Whether riddled with extreme poverty or shuttered buildings in ruin, travelers took to an online forum to share the most depressing cities they’ve visited worldwide.
Note: Some quotes in this piece have been lightly edited for grammar.
1: What Once Was
“The port city of Aden in Yemen” is the most depressing city one traveler has visited. “I was lucky that I got shipped out the day before the last civil war started.” Another person who recently moved away from Aden said, “It’s very sad to see what a beauty it once was and what the war has done to it.”
2: Crumbling History
Cairo, Egypt, was mentioned by a few people for its dismal environment. “It could be amazing to visit the remnants of one of the great civilizations, but instead, it’s a littered crumbling place where the local peddlers are harassing tourists to the point of fear,” one said. “Awful, awful place.”
3: A Tough Visit
“Hilariously, I came here to name Cairo, Illinois,” one American added. “It’s just absolutely depressing even to drive by.
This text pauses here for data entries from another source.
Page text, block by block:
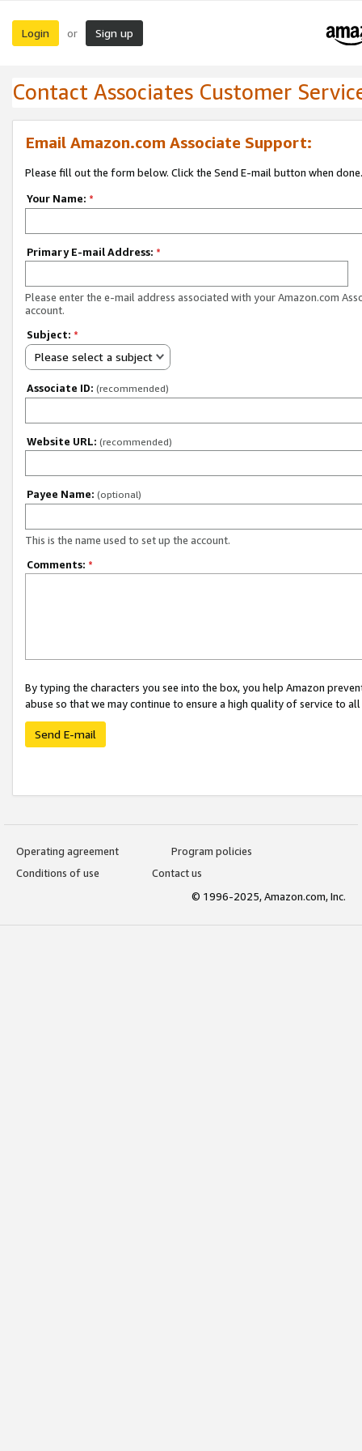
Login or Sign up
Contact Associates Customer
Email Amazon.com Associate Support:
Please fill out the form below. Click the Send E-mail button when done.
Your Name: *
Primary E-mail Address: *
Please enter the e-mail address associated with your Amazon.com
account.
Subject: *
Please select a subject
Associate ID: (recommended)
Website URL: (recommended)
Payee Name: (optional)
This is the name used to set up the account.
Comments: *
By typing the characters you see into the box, you help Amazon
abuse so that we may continue to ensure a high quality of service to
Send E-mail
Operating agreement
Program policies
Conditions of use
Contact us
© 1996-2025, Amazon.com, Inc.
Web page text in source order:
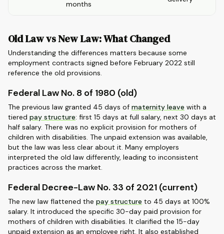
months
Old Law vs New Law: What Changed
Understanding the differences matters because some
employment contracts signed before February 2022 still
reference the old provisions.
Federal Law No. 8 of 1980 (old)
The previous law granted 45 days of maternity leave with a
tiered pay structure: first 15 days at full salary, next 30 days at
half salary. There was no explicit provision for mothers of
children with disabilities. The unpaid extension was available,
but the law was less clear about it. Many employers
interpreted the old law differently, leading to inconsistent
practices across the market.
Federal Decree-Law No. 33 of 2021 (current)
The new law flattened the pay structure to 45 days at 100%
salary. It introduced the specific 30-day paid provision for
mothers of children with disabilities. It clarified the 15-day
unpaid extension as an employee right. It also established
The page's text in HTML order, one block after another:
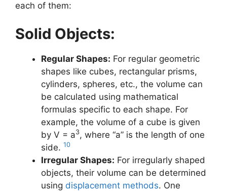
each of them:
Solid Objects:
Regular Shapes: For regular geometric
shapes like cubes, rectangular prisms,
cylinders, spheres, etc., the volume can
be calculated using mathematical
formulas specific to each shape. For
example, the volume of a cube is given
by V = a3, where “a” is the length of one
side. 10
Irregular Shapes: For irregularly shaped
objects, their volume can be determined
using displacement methods. One
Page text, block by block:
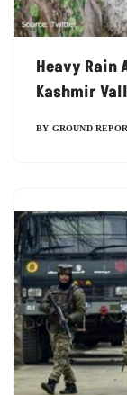
Heavy Rain
Kashmir
BY GROUND
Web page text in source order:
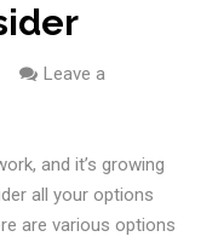
Leave a
and it’s growing
all your options
are various options
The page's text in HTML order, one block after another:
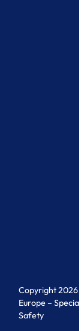
Copyright 2026
Europe –
Safety
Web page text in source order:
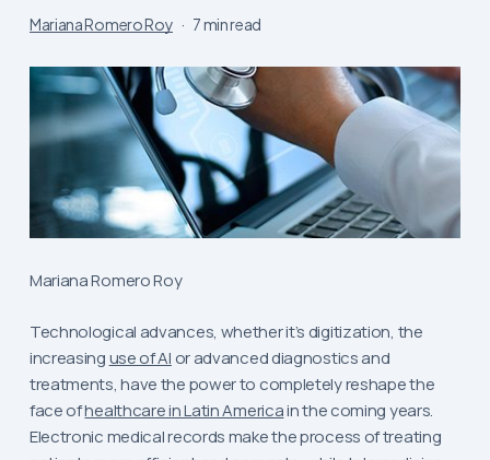
Mariana Romero Roy 7 min read
Mariana Romero Roy
Technological advances, whether it’s digitization, the
increasinguse of AI or advanced diagnostics and
treatments, have the power to completely reshape the
face ofhealthcare in Latin Americain the coming years.
Electronic medical records make the process of treating
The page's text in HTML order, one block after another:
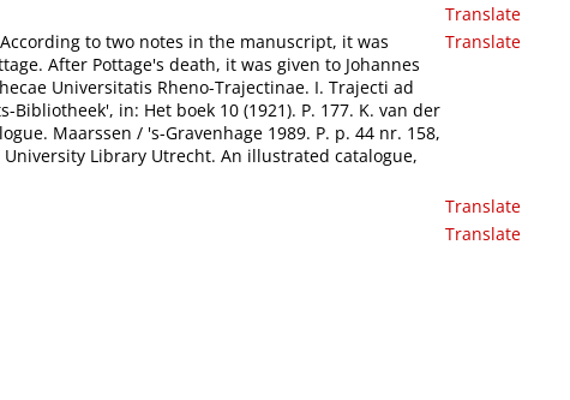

I feel bad for the families there that are too poor to move away.” Another traveler said almost every city they’ve visited has one measly thing to make it tolerable. “Not Cairo, IL.”
4: Heartbreaking Sights
One traveler said the levels of poverty and suffering they witnessed in Kolkata, India, were unlike any they could have imagined. “Kolkata is one of the poorest cities in India,” another commenter explained. “I wonder why foreigners always cherry-pick the worst places as tourists.”
5: I Want To Believe
There’s nothing “out of this world” about Roswell, New Mexico, according to a few commenters. “Imagine if a run-down Chuck E Cheese somehow grew into an entire city.”
6: Dismal Destination
Gary, Indiana, is notorious for being one of the most run-down cities in America. So, naturally, it made the list of depressing cities from the perspective of several people. “What a sad little spot,” one visitor said. “Nothing like what they described in the Music Man.”
7: Unsettling City
Phnom Penh, the capital of Cambodia and its most populous city, has “the most seedy vibe you’ve ever felt,” according to one traveler. “Western men all over young Cambodian girls. The horrible history. I couldn’t wait to leave the place. It broke my heart.”
8: Night and Day
After reading people bash on Phnom Penh, one traveler brought up Manila in the Philippines. “It has all this wealth one street up from the most abject poverty you can imagine. Another 30-year-old man says they openly shed tears when he visited. “I saw children living in a cardboard box. I was on a work trip away from my newborn (at the time) child, so my empathy circuits were on overdrive.”
9: Across the Pond
One traveler says Bradford, England, is utterly depressing. “I see your Bradford, and I raise you a Nelson,” another said. “The place felt like a turd dropped near the top of a bleak windswept moor. Boarded-up houses, Greggs, and betting shops. Houses with tatty off-white nylon curtains in filthy windows.”
10: Melancholy in Mexico
One person who lived in El Paso, Texas, in the mid-90s says they frequently visited Juarez, Mexico. While there were nice areas with redeeming qualities, overall, it was bleak. “I’ve been from one end of Mexico to the other, and it is a lovely country with great people…but Juarez is a depressing craphole.”
11: Resident Woes
A former Atlantic City resident says it’s an incredibly depressing place to be. “Social opportunities limited to hustlers, cocktail waitresses, and dealers. Zero culture. Dirty beach and boardwalk,” they said. “Glitzy on the beach block and run-down everywhere else. Did I forget to mention the crime?”
12: It Gets Worse
One traveler points out that the biggest attraction in Uyuni, Bolivia, is an abandoned train graveyard. They said the place is depressing before you even see the city itself, and once you get there, it only worsens. “Shabby low-slung buildings that look like they were designed in Microsoft Paint. Giant empty streets, some covered in a layer of brown sand or dirt. Potholes everywhere.”
13: Takes the Cake
Managua, Nicaragua, is “absolutely the worst, most unpleasant, unsafe, disgusting city” of all the Central American cities one traveler visited. They recommend, “Get in and immediately get out.”
14: Hard to Watch
While it’s not so much a city, one traveler says they’ve seen their fair share of remote aboriginal/indigenous communities in the Australian outback, and it’s not a pleasant sight. “Houses that were ripped apart and barely provided shelter, glimpses of kids abusing substances, men missing or passed out with substance abuse issues, and mothers struggling with it all.”
15: Screw the System
One person had a less-than-ideal experience in New Delhi, India. “I felt angry at the system as I left the country,” one visitor said. The massive slums next to luxury high-rise flats colored the mood for them. She added that as an 18-year-old white woman, many people wanted photos with her, which wasn’t depressing at all, “until a large group of men cornered and assaulted me trying to get photos of their hands on me.”